When considering the framework, the Board saw value in continuing to set and communicate both the
remuneration rate on ES balances and the cash rate target in policy announcements. It also agreed to
maintain the current margin of 10 basis points between the ES rate and the cash rate target (subject
to periodic review, as the appropriate margin could change over time as market conditions evolve). In the
current environment, that modest difference helps to ensure effective control of the cash rate.
In May, the Board began to remove some of the extraordinary monetary policy stimulus put in place to help
support the economy through the pandemic. The focus of most observers at that time was on the
25 basis point increase in the cash rate target and the rate paid on ES balances. That’s as it
should be. But at the same time, the Bank also decided to proceed with quantitative tightening – by
allowing its bond holdings to mature in a steady and predictable way over time.
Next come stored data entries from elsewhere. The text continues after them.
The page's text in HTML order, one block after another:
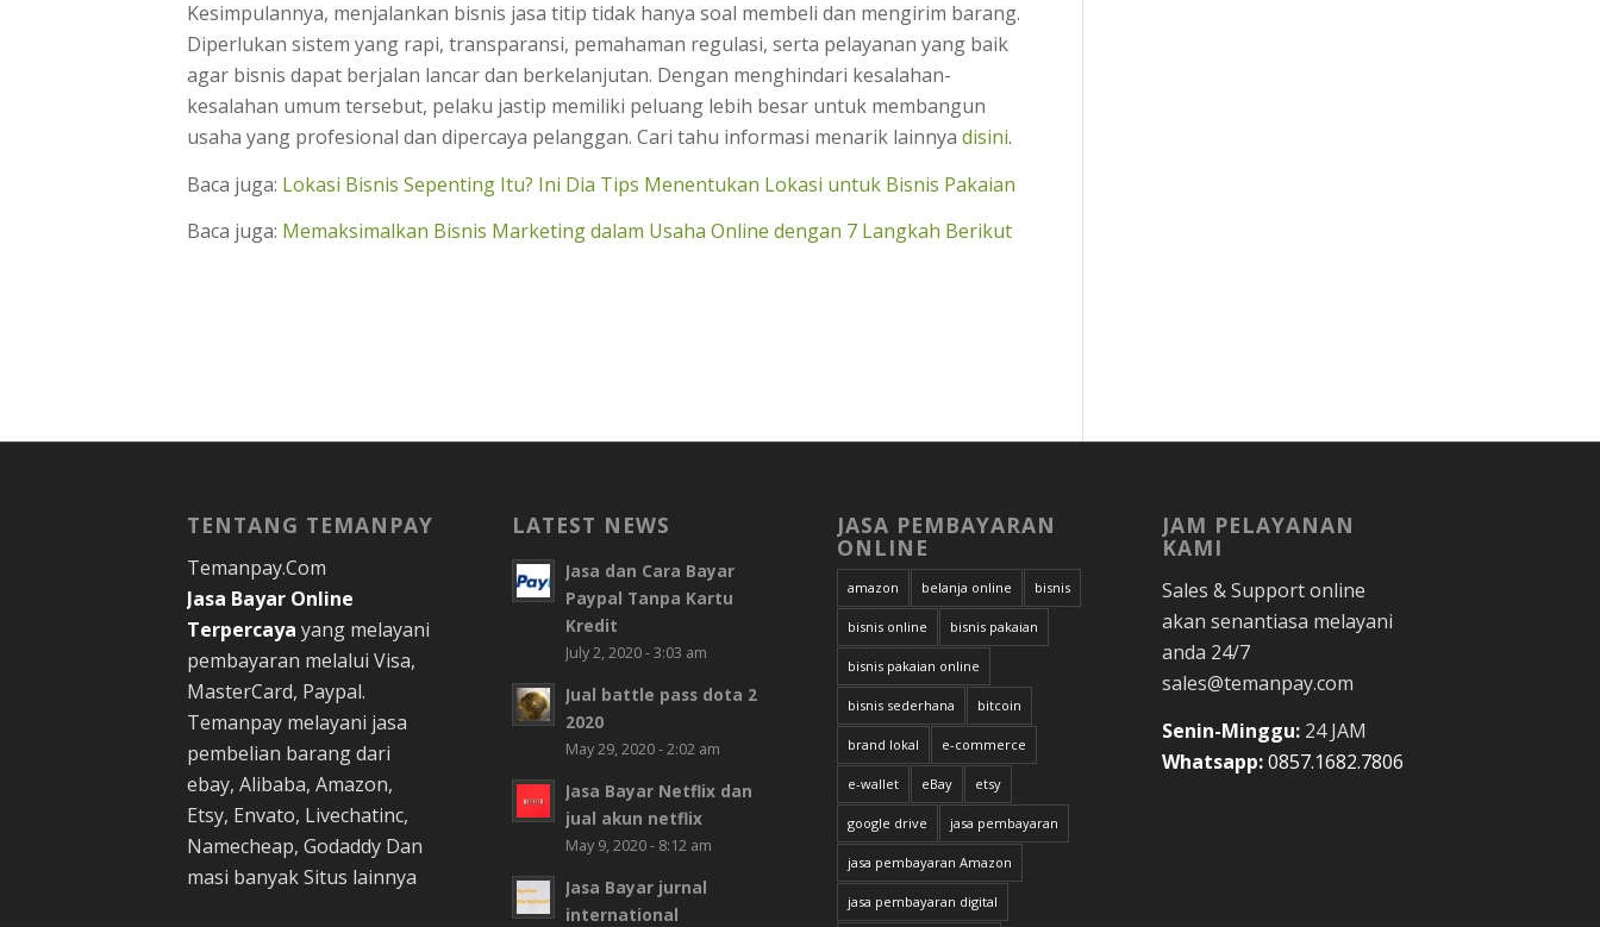
Kesimpulannya, menjalankan bisnis jasa titip tidak hanya soal membeli dan mengirim barang.
Diperlukan sistem yang rapi, transparansi, pemahaman regulasi, serta pelayanan yang baik
agar bisnis dapat berjalan lancar dan berkelanjutan. Dengan menghindari kesalahan-
kesalahan umum tersebut, pelaku jastip memiliki peluang lebih besar untuk membangun
usaha yang profesional dan dipercaya pelanggan. Cari tahu informasi menarik lainnya disini.
Baca juga: Lokasi Bisnis Sepenting Itu? Ini Dia Tips Menentukan Lokasi untuk Bisnis Pakaian
Baca juga: Memaksimalkan Bisnis Marketing dalam Usaha Online dengan 7 Langkah Berikut
TENTANG TEMANPAY
Temanpay.Com
Jasa Bayar Online
Terpercaya yang melayani
pembayaran melalui Visa,
MasterCard, Paypal.
Temanpay melayani jasa
pembelian barang dari
ebay, Alibaba, Amazon,
Etsy, Envato, Livechatinc,
Namecheap, Godaddy Dan
masi banyak Situs lainnya
LATEST NEWS
Jasa dan Cara Bayar
Paypal Tanpa Kartu
Kredit
July 2, 2020 - 3:03 am
Jual battle pass dota 2
2020
May 29, 2020 - 2:02 am
Jasa Bayar Netflix dan
jual akun netflix
May 9, 2020 - 8:12 am
Jasa Bayar jurnal
international
JASA PEMBAYARAN
ONLINE
amazon belanja online bisnis
bisnis online bisnis pakaian
bisnis pakaian online
bisnis sederhana bitcoin
brand lokal e-commerce
e-wallet eBay etsy
google drive jasa pembayaran
jasa pembayaran Amazon
jasa pembayaran digital
JAM PELAYANAN
KAMI
Sales & Support online
akan senantiasa melayani
anda 24/7
sales@temanpay.com
Senin-Minggu: 24 JAM
Whatsapp:0857.1682.7806
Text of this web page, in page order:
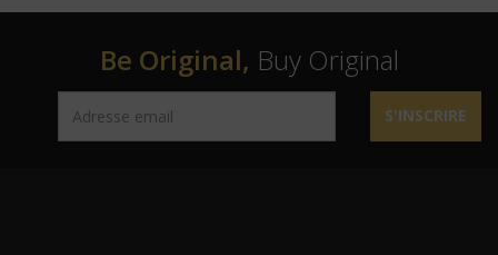
Be Original, Buy Original
S'INSCRIRE
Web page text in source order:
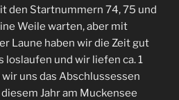
den Startnummern 74, 75 und
Weile warten, aber mit
Laune haben wir die Zeit gut
loslaufen und wir liefen ca. 1
uns das Abschlussessen
Jahr am Muckensee
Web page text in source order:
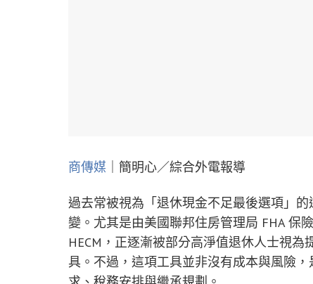
商傳媒 ｜簡明心／綜合外電報導
過去常被視為「退休現金不足最後選項」
變。尤其是由美國聯邦住房管理局 FHA 保
HECM，正逐漸被部分高淨值退休人士視
具。不過，這項工具並非沒有成本與風險
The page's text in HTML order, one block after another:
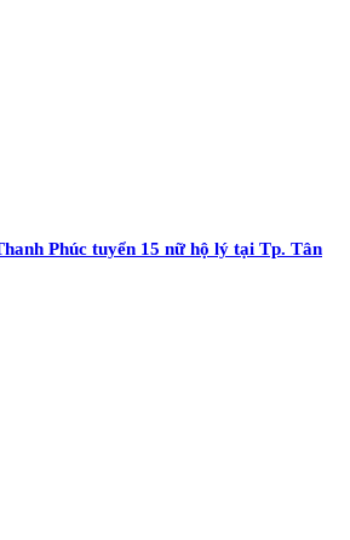
Phúc tuyển 15 nữ hộ lý tại Tp. Tân
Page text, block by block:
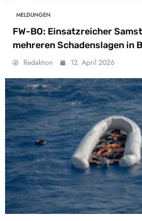
MELDUNGEN
FW-BO: Einsatzreicher
mehreren Schadenslagen in
Redaktion 12. April 2026

The bond purchase program was adopted in late 2020 to provide additional support to the Australian economy
at the same time that the cash rate was reduced to its effective lower bound. The bond purchases helped
to reduce yields further out the curve and contributed to a lower value of the Australian dollar than
otherwise. As the Bank now takes steps to remove the considerable monetary stimulus, increases in the
cash rate are the tried and tested measure that will do most of the work, including because they can be
easily calibrated to evolving economic conditions. The end of the TFF and the gradual process of QT will
also play a role in this task, but a predictable and modest one.
Because the Bank’s bond portfolio will mature gradually, the Bank’s balance sheet and commercial
banks’ ES balances will remain large for some years. This means that the cash rate will continue to
trade slightly below the cash rate target, but above the rate paid on ES balances. Most importantly
though, the Bank will continue to be able to maintain effective control over the cash rate as it
withdraws monetary policy stimulus in the period ahead.